Le procès d’al-Jadeed et de Karma Khayat, crucial pour les libertés

Le procès d'al-Jadeed et de Karma Khayat devant le Tribunal spécial pour le Liban (TSL) se poursuit aujourd'hui pour le cinquième jour.
L'accusation continue de présenter ses témoins qui cherchent à prouver que les épisodes diffusés par la chaîne al-Jadeed à la demande de la directrice Karma Khayat ont réellement mis en danger la vie de témoins confidentiels, provoquant ainsi une obstruction au cours de la justice et constituant un outrage à la cour. Il s'agit aussi de montrer qu'en dépit de nombreuses injonctions et notifications, la chaîne et sa directrice ont ignoré les demandes de la cour et poursuivi la diffusion des reportages, avec une volonté délibérée de nuire au TSL. À partir de jeudi, le procès marquera une pause d'une vingtaine de jours jusqu'au 12 mai, date à laquelle la défense de la chaîne et de Karma Khayat sera invitée à présenter ses propres témoins. Elle aura trois jours pour cela, et vers la mi-mai, la cour, et plus particulièrement le juge Letieri, devra commencer à rédiger son jugement. Aucun délai n'est fixé, mais, selon les milieux du TSL, il pourrait bien être publié en juin. Les pronostics vont d'ailleurs bon train et varient entre un acquittement total de la chaîne et de la directrice, et la double condamnation, en passant par une formule médiane qui repose sur l'acquittement de Karma Khayat et la condamnation de la chaîne à une amende.

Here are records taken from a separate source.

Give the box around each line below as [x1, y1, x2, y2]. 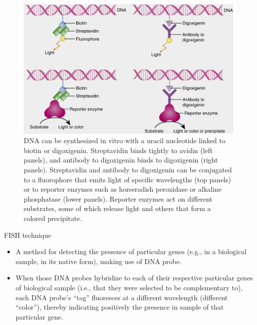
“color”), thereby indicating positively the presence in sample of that [15, 302, 224, 312]
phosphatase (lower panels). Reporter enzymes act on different [24, 193, 213, 204]
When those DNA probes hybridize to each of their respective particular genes [15, 272, 253, 283]
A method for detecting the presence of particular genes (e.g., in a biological [15, 246, 247, 257]
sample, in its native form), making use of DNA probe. [15, 256, 182, 266]
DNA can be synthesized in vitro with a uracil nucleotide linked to [24, 135, 225, 146]
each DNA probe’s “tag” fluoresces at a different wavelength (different [15, 292, 228, 302]
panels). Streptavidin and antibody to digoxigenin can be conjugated [24, 164, 232, 175]
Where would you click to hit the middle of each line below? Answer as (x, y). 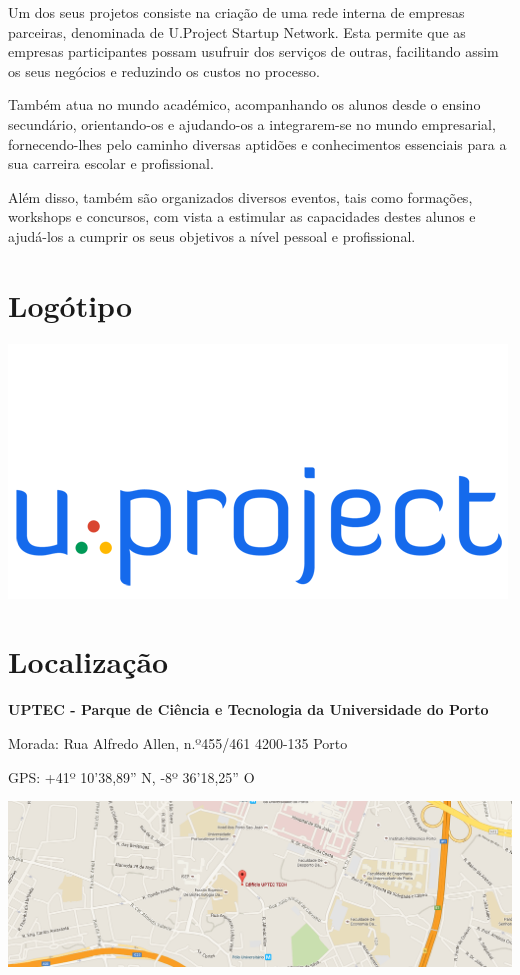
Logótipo (70, 304)
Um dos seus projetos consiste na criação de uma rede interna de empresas (236, 12)
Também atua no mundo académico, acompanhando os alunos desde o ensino (244, 104)
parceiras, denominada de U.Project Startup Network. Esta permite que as (237, 31)
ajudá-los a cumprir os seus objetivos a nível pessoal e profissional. (212, 235)
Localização (88, 661)
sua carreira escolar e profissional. (111, 163)
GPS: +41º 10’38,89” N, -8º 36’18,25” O (131, 776)
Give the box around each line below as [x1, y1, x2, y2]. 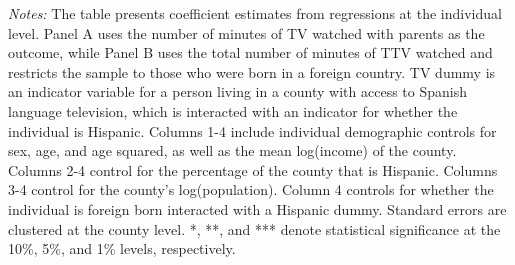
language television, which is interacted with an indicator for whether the [8, 100, 458, 121]
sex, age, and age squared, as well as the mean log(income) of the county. [8, 140, 457, 161]
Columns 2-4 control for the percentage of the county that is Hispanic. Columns [8, 159, 498, 180]
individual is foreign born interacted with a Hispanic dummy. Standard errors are [8, 198, 507, 219]
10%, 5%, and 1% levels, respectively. [8, 238, 236, 259]
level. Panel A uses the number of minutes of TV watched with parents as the [8, 22, 485, 43]
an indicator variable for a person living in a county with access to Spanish [8, 81, 467, 102]
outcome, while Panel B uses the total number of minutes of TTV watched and [8, 42, 493, 63]
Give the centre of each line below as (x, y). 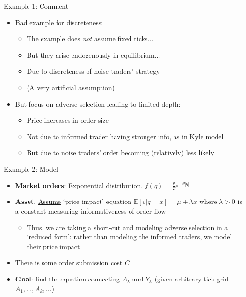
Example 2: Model (31, 168)
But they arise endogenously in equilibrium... (94, 55)
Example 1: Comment (36, 6)
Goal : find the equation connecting (67, 278)
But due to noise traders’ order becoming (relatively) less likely (120, 152)
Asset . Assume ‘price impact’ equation (73, 201)
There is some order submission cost (69, 262)
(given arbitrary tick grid (191, 278)
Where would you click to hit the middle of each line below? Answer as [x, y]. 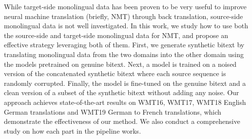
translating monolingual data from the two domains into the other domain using [124, 54]
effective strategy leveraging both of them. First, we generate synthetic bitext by [124, 45]
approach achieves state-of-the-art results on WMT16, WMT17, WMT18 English [125, 102]
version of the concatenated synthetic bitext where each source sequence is [115, 73]
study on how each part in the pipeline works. [73, 130]
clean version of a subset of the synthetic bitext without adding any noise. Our [122, 92]
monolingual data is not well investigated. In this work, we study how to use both [126, 26]
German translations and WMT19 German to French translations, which [113, 111]
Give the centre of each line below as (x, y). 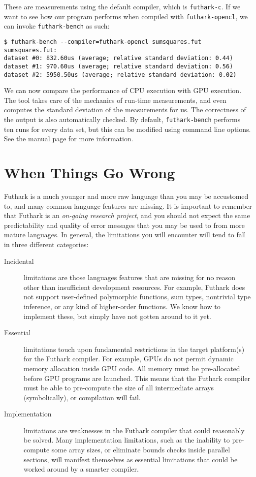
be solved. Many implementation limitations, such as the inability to (127, 440)
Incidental (19, 261)
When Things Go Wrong (90, 173)
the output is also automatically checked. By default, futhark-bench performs (122, 119)
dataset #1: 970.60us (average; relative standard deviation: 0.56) (119, 66)
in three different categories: (46, 244)
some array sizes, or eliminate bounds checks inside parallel (141, 450)
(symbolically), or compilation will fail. (82, 397)
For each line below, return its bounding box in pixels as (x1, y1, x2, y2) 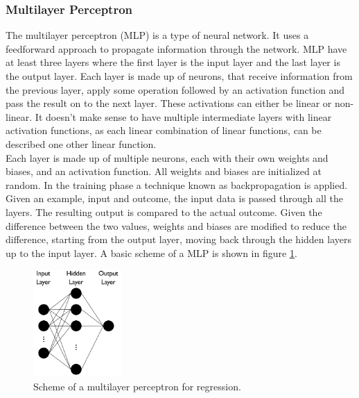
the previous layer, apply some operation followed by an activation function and (6, 82, 345, 97)
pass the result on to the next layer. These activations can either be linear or (6, 96, 332, 110)
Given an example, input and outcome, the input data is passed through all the (6, 191, 343, 206)
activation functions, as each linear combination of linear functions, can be (6, 123, 322, 138)
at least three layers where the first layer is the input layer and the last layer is (6, 55, 340, 69)
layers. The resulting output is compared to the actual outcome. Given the (6, 204, 322, 219)
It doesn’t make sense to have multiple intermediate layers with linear (35, 109, 332, 124)
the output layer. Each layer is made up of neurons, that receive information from (6, 69, 353, 83)
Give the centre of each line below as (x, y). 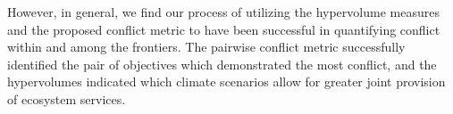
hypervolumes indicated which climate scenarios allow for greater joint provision (226, 81)
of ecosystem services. (67, 98)
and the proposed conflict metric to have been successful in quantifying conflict (224, 29)
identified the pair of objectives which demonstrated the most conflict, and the (222, 64)
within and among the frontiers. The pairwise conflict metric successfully (206, 47)
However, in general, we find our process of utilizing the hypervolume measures (223, 12)
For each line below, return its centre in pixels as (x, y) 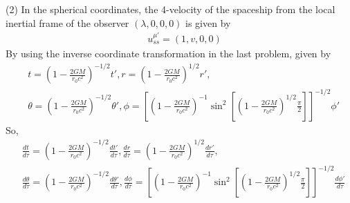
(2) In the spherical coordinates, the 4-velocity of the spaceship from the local (171, 9)
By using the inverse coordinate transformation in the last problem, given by (168, 53)
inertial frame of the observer (67, 22)
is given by (208, 22)
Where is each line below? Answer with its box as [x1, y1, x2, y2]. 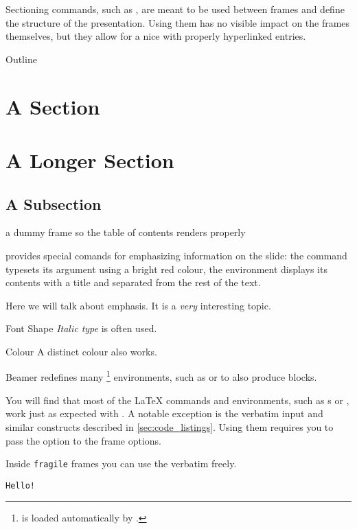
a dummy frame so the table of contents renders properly [5, 225, 246, 239]
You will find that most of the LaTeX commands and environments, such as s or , [5, 392, 349, 407]
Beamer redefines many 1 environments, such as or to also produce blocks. [5, 368, 317, 384]
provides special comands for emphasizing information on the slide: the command [5, 248, 347, 262]
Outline [5, 51, 37, 66]
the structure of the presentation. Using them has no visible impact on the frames [5, 15, 350, 30]
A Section [5, 92, 100, 120]
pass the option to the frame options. [5, 433, 161, 447]
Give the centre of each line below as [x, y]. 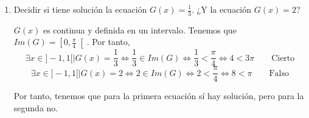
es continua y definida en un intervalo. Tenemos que [140, 29]
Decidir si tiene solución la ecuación [80, 9]
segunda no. [36, 107]
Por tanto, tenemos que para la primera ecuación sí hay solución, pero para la [159, 96]
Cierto [283, 58]
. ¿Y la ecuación [222, 9]
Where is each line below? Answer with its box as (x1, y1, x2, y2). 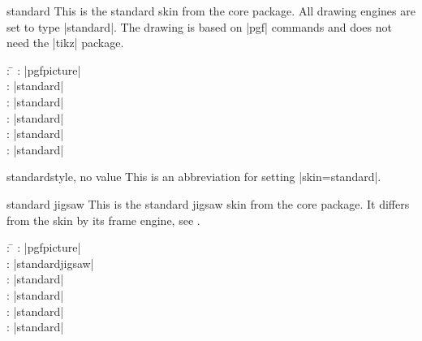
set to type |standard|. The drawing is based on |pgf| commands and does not (6, 18, 392, 35)
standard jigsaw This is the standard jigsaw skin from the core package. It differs (6, 195, 410, 212)
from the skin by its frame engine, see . (6, 211, 200, 228)
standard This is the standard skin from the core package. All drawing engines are (6, 2, 416, 19)
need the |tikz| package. (6, 34, 124, 51)
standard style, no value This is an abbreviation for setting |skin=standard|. (6, 168, 381, 185)

Au fil du déroulement de ce procès qui suscite une vague de protestations dans les milieux journalistiques libanais et étrangers, qui condamnent toute tentative de porter atteinte à la liberté de presse ou de baillonner les médias, certaines failles sont apparues.
Selon des avocats qui suivent de près le dossier, la première lacune porte sur un vice de forme puisque la loi libanaise oblige toute personne et toute autorité désireuses de transmettre une notification à un média audiovisuel libanais à passer par le Conseil national de l'audiovisuel (CNA). Or, dans ce cas précis, la première notification du TSL à al-Jadeed n'a pas respecté ce processus. Par conséquent, les allégations du procureur contre la chaîne, accusée d'avoir ignoré cette injonction du TSL, ne tient pas la route. D'autant qu'après la notification officielle, en 2014, la chaîne n'a plus diffusé le moindre reportage sur les témoins confidentiels.

La deuxième lacune est constituée par l'impossibilité, jusqu'à présent, de la cour et de l'accusation à déterminer l'origine des fuites qui ont permis à la chaîne al-Jadeed de parler aux témoins confidentiels. Les milieux du TSL précisent à ce sujet qu'une enquête interne a été effectuée sur le sujet et qu'elle a permis de conclure que la fuite n'est pas venue du tribunal. Mais la question reste la suivante : si ce n'est pas du tribunal, d'où viennent les fuites ? Les avocats de la défense estiment que tant que cette question n'a pas de réponse, le TSL manquera de crédibilité face à l'opinion publique et par rapport aux autres acteurs de ce processus judiciaire.

La troisième lacune consiste dans le fait que des fuites similaires et parfois plus importantes ont été publiées dans divers médias locaux, internationaux et arabes, avant les reportages de la chaîne al-Jadeed. Pourtant, ces médias n'ont pas été inquiétés. Ce qui suscite de nombreuses interrogations sur une éventuelle justice à la carte, selon le principe des deux poids, deux mesures. De même, les autres fuites ont porté essentiellement sur l'implication du Hezbollah et du régime syrien dans l'assassinat de l'ancien Premier ministre Rafic Hariri. Faut-il donc en conclure que le TSL favorise les fuites qui vont dans le sens de son enquête et sanctionne celles qui se veulent critiques de ses méthodes ? Dans ce contexte, la bataille pour l'acquittement des médias libanais mis en cause par le TSL devient une bataille pour la liberté d'expression et pour le refus de la mise au pas des médias sceptiques sur le travail, le mandat et les méthodes du TSL, qui est pourtant censé renforcer la démocratie et les libertés en mettant un terme au principe de l'impunité qui constitue justement une entrave et une atteinte à ces mêmes libertés.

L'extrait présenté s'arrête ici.